Records provided:
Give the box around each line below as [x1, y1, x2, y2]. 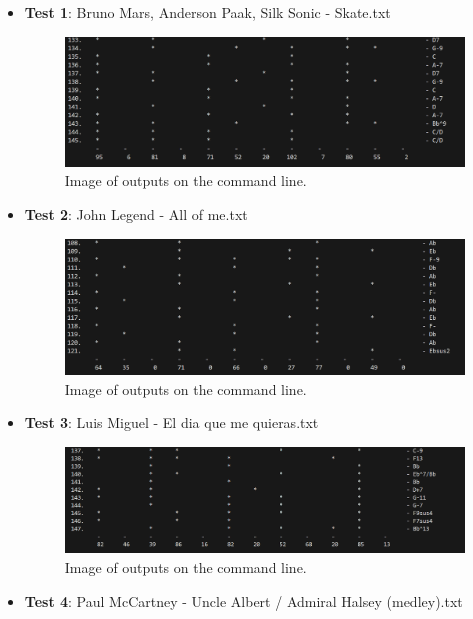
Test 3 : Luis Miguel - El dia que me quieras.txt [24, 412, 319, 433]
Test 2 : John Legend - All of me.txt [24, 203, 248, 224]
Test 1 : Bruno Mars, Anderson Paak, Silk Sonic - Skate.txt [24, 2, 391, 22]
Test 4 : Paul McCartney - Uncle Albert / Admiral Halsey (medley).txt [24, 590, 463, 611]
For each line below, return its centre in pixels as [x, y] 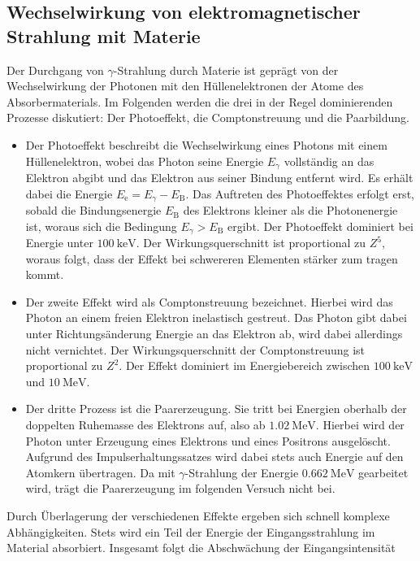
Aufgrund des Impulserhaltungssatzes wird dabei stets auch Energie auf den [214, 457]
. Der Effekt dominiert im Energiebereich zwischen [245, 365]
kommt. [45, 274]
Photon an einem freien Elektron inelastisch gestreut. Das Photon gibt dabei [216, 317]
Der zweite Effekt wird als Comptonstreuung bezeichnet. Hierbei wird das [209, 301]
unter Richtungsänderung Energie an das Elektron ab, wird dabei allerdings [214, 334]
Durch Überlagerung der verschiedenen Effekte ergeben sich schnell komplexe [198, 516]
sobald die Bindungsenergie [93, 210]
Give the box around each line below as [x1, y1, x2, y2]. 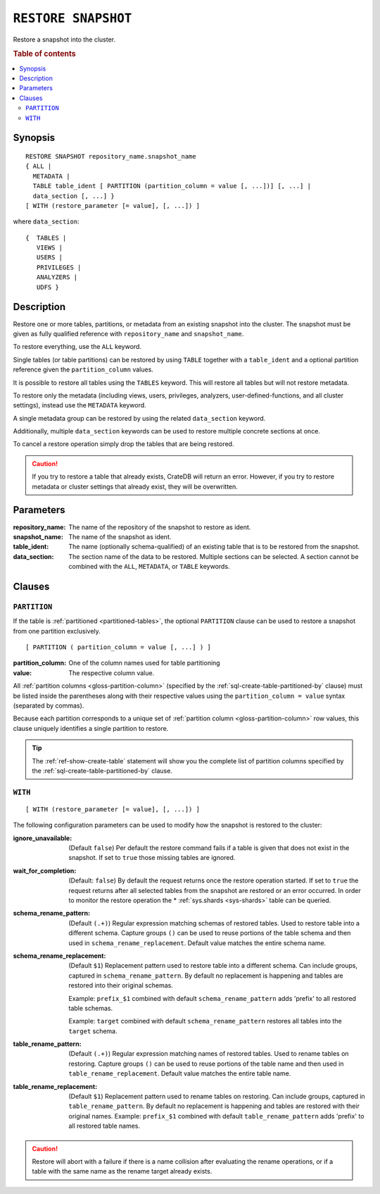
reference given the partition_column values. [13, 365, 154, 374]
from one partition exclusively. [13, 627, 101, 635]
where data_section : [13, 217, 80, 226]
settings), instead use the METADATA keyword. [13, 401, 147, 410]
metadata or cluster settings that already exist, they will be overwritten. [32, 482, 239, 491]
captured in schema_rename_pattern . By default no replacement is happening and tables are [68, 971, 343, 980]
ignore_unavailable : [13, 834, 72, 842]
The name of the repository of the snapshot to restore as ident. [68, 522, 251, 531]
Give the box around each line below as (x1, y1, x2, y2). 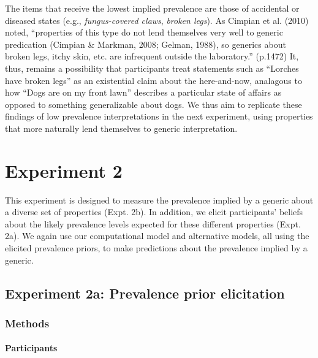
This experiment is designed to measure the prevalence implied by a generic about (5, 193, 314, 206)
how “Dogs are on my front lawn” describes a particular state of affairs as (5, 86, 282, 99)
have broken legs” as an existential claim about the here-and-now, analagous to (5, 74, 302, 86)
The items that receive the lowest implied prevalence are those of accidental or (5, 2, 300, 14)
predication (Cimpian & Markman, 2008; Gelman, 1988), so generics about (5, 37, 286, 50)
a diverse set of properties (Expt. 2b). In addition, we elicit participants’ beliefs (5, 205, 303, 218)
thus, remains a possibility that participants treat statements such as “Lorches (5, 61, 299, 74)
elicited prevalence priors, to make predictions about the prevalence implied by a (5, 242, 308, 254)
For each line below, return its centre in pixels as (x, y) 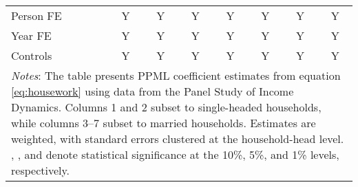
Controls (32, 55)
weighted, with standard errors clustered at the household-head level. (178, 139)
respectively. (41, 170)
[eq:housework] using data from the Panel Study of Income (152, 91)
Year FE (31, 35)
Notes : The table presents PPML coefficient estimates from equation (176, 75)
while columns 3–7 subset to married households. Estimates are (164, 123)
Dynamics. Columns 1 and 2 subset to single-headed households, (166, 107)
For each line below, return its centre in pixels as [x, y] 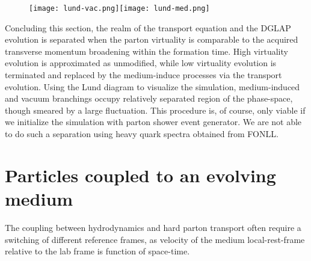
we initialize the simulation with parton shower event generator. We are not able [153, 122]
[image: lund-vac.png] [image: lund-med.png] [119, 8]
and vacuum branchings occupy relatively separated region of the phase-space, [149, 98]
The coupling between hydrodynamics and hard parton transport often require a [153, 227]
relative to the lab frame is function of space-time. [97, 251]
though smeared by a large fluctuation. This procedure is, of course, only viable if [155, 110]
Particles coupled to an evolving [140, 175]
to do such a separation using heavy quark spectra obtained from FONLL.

What you are asked to do: Reply with nothing except the number of lines in the listing above that include "Test".

Result of this task: 4